Investigating the Effect of Lithosphere Thickness and Viscosity on Mantle Dynamics Throughout the Supercontinent Cycle

The relationship between the lithosphere and the mantle during the supercontinent cycle is complex and poorly constrained. The processes which drive dispersal are often simplified to two end members: slab pull and plume push. We aim to explore how lithosphere thickness and viscosity during supercontinent assembly may affect the interaction of deep mantle structures throughout the supercontinent cycle. We consider supercontinental lithosphere structure as one of many potential processes which may affect the evolution of upwellings and downwellings and therefore systematically vary the properties of continental and cratonic lithosphere, respectively within our 3D spherical simulations.
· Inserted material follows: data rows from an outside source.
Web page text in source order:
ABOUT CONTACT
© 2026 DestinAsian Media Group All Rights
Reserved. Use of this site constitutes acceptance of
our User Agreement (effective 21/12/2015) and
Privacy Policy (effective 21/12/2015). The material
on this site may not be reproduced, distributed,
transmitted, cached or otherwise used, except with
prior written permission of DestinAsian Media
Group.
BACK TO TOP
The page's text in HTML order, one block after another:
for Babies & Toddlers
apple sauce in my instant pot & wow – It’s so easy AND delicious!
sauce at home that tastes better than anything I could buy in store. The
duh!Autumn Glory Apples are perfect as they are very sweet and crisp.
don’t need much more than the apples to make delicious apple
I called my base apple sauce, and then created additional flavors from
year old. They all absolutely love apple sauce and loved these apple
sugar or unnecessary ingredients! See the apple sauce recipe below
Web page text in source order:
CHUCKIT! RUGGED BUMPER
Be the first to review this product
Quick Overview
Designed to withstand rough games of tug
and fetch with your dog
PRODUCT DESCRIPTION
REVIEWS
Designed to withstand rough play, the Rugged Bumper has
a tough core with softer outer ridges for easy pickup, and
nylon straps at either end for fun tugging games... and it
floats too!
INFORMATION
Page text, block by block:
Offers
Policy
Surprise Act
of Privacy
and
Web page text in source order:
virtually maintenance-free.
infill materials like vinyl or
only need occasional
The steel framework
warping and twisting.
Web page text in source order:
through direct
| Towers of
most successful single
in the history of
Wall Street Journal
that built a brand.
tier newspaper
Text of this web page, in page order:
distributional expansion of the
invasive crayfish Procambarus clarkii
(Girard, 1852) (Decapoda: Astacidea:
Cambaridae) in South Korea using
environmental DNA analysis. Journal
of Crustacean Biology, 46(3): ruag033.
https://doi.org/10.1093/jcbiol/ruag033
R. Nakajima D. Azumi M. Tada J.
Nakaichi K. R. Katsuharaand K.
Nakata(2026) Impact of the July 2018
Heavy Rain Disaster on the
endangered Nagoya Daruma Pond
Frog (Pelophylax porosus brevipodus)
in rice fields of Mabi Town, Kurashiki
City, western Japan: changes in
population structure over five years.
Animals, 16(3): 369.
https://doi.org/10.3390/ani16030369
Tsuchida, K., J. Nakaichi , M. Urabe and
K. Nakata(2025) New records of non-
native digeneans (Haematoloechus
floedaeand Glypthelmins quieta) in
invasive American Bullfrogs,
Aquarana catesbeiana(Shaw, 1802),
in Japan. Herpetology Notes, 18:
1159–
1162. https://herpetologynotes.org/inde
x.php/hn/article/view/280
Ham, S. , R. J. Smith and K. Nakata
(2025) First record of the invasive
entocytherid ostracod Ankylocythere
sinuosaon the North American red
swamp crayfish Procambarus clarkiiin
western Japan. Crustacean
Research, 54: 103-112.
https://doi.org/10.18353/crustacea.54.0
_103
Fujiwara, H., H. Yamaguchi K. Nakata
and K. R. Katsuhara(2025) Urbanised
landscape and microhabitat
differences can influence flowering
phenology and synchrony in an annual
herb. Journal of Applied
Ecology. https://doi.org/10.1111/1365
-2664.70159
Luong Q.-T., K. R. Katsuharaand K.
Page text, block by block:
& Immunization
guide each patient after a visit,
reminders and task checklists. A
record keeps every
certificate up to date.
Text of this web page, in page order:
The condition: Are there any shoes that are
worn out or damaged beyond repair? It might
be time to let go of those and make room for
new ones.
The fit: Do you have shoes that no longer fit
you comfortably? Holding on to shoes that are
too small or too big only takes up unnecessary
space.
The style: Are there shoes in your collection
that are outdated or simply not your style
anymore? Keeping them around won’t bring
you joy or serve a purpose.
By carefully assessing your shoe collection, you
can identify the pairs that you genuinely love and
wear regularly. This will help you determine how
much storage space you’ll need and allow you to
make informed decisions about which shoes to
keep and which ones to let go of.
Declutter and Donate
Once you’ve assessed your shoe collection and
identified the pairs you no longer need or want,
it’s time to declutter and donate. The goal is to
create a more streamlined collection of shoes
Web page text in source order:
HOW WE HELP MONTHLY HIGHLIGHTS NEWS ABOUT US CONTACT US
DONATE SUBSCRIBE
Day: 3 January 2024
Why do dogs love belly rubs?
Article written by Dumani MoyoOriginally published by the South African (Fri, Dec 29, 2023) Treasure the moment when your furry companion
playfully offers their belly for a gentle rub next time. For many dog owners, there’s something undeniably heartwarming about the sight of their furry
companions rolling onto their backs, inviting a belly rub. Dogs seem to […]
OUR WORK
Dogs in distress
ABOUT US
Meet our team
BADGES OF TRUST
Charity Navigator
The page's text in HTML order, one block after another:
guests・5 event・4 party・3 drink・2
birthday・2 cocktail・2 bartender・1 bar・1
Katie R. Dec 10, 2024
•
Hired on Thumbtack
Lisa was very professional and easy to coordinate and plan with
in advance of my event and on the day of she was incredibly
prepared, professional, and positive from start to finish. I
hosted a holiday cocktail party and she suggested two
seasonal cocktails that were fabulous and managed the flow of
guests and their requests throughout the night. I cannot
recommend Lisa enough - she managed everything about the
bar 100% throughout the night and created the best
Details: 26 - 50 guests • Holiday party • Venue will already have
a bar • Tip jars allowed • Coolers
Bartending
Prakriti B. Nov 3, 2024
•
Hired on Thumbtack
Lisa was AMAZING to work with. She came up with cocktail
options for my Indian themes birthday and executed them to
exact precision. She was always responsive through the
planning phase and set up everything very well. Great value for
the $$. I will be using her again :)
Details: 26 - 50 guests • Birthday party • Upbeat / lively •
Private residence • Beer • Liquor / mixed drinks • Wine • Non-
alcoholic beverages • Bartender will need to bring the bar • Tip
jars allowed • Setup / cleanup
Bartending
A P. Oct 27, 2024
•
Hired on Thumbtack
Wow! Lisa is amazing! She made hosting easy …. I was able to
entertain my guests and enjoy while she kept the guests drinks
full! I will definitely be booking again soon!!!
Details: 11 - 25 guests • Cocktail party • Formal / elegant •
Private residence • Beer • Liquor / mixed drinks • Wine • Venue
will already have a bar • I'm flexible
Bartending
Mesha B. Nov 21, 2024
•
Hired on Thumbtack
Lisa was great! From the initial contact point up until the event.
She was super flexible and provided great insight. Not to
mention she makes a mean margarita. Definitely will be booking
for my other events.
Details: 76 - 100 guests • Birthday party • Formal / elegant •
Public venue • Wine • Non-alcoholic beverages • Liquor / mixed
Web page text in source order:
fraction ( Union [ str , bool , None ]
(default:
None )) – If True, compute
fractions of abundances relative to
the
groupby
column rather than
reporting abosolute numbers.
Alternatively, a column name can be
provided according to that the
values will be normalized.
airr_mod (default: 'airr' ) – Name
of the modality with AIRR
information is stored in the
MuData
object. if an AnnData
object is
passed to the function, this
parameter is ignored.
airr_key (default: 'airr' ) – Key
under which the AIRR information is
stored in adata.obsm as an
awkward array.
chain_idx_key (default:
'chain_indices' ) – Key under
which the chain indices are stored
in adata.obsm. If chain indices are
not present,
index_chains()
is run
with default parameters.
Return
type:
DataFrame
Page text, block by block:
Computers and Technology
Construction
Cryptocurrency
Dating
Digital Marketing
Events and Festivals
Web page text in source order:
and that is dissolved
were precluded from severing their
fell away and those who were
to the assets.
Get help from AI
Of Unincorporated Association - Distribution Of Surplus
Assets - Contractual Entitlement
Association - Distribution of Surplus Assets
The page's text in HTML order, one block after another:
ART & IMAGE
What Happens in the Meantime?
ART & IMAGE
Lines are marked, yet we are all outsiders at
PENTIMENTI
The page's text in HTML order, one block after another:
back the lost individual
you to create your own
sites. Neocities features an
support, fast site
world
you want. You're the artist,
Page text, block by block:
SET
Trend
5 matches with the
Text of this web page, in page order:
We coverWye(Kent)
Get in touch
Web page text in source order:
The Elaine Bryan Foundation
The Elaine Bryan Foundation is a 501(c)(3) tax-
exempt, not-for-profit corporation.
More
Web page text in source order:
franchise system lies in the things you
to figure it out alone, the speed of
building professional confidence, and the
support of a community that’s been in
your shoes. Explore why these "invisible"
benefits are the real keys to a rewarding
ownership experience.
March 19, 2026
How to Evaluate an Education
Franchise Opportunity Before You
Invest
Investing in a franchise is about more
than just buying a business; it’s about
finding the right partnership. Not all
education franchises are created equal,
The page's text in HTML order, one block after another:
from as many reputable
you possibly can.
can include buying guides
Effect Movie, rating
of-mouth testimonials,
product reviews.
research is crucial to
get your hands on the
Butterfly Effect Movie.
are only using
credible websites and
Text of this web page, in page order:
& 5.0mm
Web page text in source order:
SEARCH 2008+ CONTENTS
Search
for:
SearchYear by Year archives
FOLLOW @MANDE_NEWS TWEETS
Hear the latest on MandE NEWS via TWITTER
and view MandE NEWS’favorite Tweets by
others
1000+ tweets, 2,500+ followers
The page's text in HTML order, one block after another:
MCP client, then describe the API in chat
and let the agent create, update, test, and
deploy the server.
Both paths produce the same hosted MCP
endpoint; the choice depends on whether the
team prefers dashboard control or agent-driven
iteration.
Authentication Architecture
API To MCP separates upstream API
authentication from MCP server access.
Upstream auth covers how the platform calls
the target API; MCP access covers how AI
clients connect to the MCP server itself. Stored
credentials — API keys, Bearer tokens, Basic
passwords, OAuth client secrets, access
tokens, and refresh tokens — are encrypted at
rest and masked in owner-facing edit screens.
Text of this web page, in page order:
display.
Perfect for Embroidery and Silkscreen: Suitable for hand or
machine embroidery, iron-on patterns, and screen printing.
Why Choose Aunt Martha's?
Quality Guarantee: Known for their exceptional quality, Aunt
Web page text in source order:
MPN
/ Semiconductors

The viscosity and thickness of the lithosphere alters the dip and trajectory of downwelling material beneath the supercontinent as it assembles. Focusing on Pangea, we observe that plumes evolve and are swept beneath the center of the supercontinent by circum-continental subduction. The proximity of these upwelling and downwelling structures beneath the supercontinent interior varies with lithosphere thickness and viscosity. Where slabs impinge on the top of an evolving plume head (when continental and cratonic lithosphere are thick and viscous in our simulations), the cold slabs can reduce the magnitude of an evolving plume. Conversely, when the continental lithosphere is thin and weak in our simulations, slab dips shallow in the upper mantle and descend adjacent to the evolving plume, sweeping it laterally near the core-mantle boundary. These contrasting evolutions alter the magnitude of the thermal anomaly and the degree to which the plume can thin the lithosphere prior to breakup.